(Beginning of EXERCISE DATA)

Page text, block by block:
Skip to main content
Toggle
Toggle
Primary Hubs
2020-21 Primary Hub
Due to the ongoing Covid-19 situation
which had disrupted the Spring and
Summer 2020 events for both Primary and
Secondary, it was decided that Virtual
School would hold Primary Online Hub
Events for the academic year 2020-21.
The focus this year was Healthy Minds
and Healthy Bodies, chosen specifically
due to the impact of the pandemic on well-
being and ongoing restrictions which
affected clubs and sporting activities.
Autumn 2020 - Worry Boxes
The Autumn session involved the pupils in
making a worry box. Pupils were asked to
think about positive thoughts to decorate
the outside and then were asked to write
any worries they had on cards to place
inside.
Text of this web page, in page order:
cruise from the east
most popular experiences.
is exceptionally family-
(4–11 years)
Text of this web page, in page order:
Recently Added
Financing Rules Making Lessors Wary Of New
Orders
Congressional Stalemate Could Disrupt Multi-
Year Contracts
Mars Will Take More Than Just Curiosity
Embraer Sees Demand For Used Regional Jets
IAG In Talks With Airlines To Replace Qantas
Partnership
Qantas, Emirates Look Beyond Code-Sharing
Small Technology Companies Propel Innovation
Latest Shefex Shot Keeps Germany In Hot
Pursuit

(End of EXERCISE DATA)
(Beginning of EXERCISE DATA)

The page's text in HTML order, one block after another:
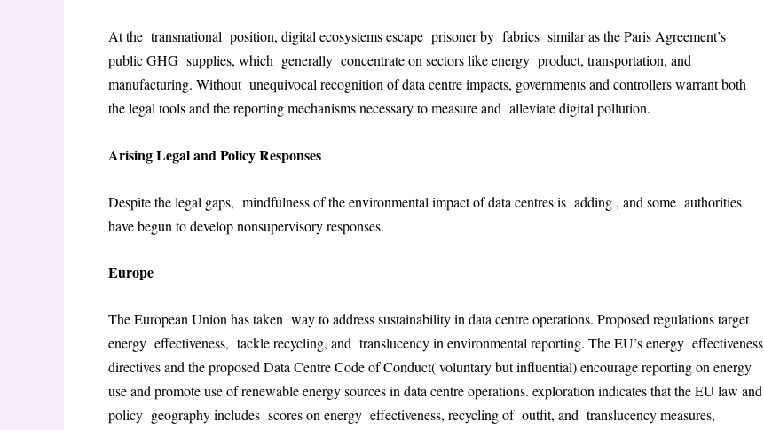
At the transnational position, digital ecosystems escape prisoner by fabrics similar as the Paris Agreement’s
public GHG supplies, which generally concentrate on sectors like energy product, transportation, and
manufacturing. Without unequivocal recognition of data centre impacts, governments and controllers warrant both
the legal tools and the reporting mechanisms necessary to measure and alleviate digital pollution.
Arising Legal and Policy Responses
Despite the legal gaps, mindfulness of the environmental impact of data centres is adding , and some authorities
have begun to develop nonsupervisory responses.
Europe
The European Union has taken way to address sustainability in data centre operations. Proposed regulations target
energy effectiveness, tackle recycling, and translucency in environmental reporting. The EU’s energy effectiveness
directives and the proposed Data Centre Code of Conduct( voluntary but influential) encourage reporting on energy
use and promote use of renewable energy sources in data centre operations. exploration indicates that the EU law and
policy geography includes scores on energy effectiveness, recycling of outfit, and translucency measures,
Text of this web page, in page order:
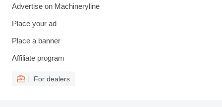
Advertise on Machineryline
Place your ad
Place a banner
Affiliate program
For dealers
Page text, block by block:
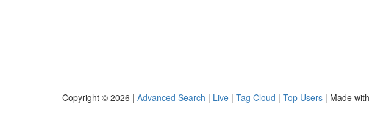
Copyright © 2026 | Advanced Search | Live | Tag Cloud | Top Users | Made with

(End of EXERCISE DATA)
(Beginning of EXERCISE DATA)

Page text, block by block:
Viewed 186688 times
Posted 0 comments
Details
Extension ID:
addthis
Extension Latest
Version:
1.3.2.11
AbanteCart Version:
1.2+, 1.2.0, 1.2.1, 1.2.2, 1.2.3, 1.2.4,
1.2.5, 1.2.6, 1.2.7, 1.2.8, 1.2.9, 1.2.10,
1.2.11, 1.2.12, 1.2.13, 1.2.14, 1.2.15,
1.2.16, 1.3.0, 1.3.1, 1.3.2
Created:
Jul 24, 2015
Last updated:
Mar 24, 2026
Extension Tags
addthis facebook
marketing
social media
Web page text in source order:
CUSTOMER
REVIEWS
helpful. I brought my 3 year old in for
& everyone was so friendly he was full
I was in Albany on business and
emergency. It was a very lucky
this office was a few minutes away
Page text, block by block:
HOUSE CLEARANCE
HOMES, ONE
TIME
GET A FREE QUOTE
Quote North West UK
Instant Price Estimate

(End of EXERCISE DATA)

■ TASK STATEMENT: Copy out each line of the data in which the word "effectiveness" appears.

■ RESPONSE AREA:
energy effectiveness, tackle recycling, and translucency in environmental reporting. The EU’s energy effectiveness
policy geography includes scores on energy effectiveness, recycling of outfit, and translucency measures,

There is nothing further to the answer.